Using Tags in GThumb
I guess most people have their own way of organizing lots of digital images efficiently. Most of them probably use databases for organization even though there are standardized ways to put metadata into the image files themselves. This blog post will detail my approach based on manipulating only the image files themselves rather than putting a database "on top", or other abstractions external to the files themselves.

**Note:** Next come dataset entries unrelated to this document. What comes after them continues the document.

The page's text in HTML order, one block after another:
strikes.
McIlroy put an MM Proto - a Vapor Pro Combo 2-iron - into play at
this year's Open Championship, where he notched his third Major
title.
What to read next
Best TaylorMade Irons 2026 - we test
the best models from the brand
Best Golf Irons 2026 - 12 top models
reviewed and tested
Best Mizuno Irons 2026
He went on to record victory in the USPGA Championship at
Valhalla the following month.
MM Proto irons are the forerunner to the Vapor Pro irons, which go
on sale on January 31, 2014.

The GThumb application from the GNOME Project is my preferred tool to organize digital images. Up until I wanted to work only on subsets of the original images, the standard functionality was good enough for my very amateurish needs. In the previous years we used to manually copy individual files into separate directories for different further processing. Such a procedure leaves a lot of duplicate files behind and does not record the selection process in the original files themselves. After cleaning up the left behinds from those previous years I set out to establish a better procedure this time. The aim was to enable an easy process to select pictures relevant for different groups of persons all the while recording the process in the original image files. The tagged files are then collected with a short script into individual directories for further processing, e.g. for creating a picture book out of them.
Keywords In Exif Data
All digital images from cameras or mobile phones already carry a great
many of metadata in the Exif section of the files. This data
includes fields for creation dates of the picture, camera make, camera
settings, etc. This section also already contains the field Keywords
as can be seen with the exiftool command line tool:
dzu@krikkit:/tmp/exif$ exiftool -G -D -keywords DSC02657.JPG
[IPTC] 25 Keywords : Favorit
dzu@krikkit:/tmp/exif$
The "-G" option adds the group prefix for the attribute name and the
"-D" adds the ID of the field from the spec. As I know now, there are
many such groups in the standard and as we can check, the IPTC Group
defines the ID 25 as Keywords
with the data type string[0,64]+
,
i.e. a list. This allows us to add many such keywords to a single
file. For our use case I would like to see keywords represent the
target audience group.
The configuration file .config/gthumb/tags.xml
simply contains a
list of strings that GThumb will present in the tag menu:
<?xml version="1.0" encoding="UTF-8"?>
<tags version="1.0">
<tag value="Bildschirmfotos"/>
<tag value="Familie"/>
<tag value="Favorit"/>
<tag value="Geburtstag"/>
<tag value="Party"/>
<tag value="Radfahren"/>
<tag value="Spiele"/>
<tag value="Temporär"/>
<tag value="Urlaub"/>
<tag value="Wichtig"/>
<tag value="Wissenschaftlich"/>
</tags>
With this setup, we can use GThumb's tag menu to add one or multiple of these tags to a file.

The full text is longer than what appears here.